> [Activity]: If a line holds an image, leave the image out; write out everything else in the records exactly.

> [Information]:

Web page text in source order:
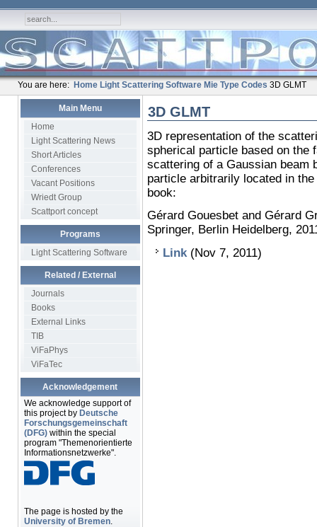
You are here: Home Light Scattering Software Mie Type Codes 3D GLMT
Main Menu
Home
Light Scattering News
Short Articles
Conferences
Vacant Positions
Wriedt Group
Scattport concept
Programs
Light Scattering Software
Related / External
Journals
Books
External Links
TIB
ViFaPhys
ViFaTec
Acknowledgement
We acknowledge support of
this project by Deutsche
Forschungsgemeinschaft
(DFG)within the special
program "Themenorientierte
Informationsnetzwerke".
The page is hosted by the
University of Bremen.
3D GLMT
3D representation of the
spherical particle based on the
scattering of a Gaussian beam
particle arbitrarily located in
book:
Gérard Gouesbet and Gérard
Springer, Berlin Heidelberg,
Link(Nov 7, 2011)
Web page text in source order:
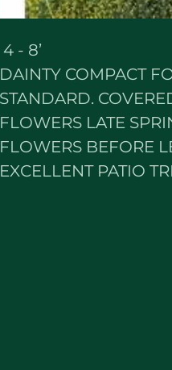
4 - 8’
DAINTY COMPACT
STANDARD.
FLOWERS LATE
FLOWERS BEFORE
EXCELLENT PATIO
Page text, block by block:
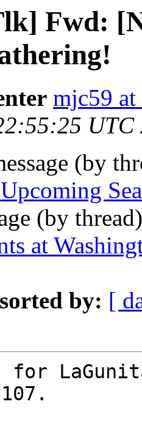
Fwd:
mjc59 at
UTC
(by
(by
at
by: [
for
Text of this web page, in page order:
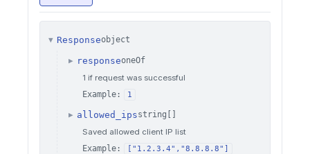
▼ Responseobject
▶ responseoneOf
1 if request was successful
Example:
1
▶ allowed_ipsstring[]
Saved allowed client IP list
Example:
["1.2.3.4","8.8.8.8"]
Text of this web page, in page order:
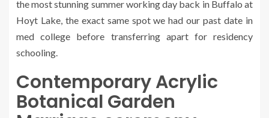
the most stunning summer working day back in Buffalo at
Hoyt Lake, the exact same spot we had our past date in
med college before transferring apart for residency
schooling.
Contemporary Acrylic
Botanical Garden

> [Response area]:
Web page text in source order:
You are here: Home Light Scattering Software Mie Type Codes 3D GLMT
Main Menu
Home
Light Scattering News
Short Articles
Conferences
Vacant Positions
Wriedt Group
Scattport concept
Programs
Light Scattering Software
Related / External
Journals
Books
External Links
TIB
ViFaPhys
ViFaTec
Acknowledgement
We acknowledge support of
this project by Deutsche
Forschungsgemeinschaft
(DFG)within the special
program "Themenorientierte
Informationsnetzwerke".
The page is hosted by the
University of Bremen.
3D GLMT
3D representation of the
spherical particle based on the
scattering of a Gaussian beam
particle arbitrarily located in
book:
Gérard Gouesbet and Gérard
Springer, Berlin Heidelberg,
Link(Nov 7, 2011)
Web page text in source order:
4 - 8’
DAINTY COMPACT
STANDARD.
FLOWERS LATE
FLOWERS BEFORE
EXCELLENT PATIO
Page text, block by block:
Fwd:
mjc59 at
UTC
(by
(by
at
by: [
for
Text of this web page, in page order:
▼ Responseobject
▶ responseoneOf
1 if request was successful
Example:
1
▶ allowed_ipsstring[]
Saved allowed client IP list
Example:
["1.2.3.4","8.8.8.8"]
Text of this web page, in page order:
the most stunning summer working day back in Buffalo at
Hoyt Lake, the exact same spot we had our past date in
med college before transferring apart for residency
schooling.
Contemporary Acrylic
Botanical Garden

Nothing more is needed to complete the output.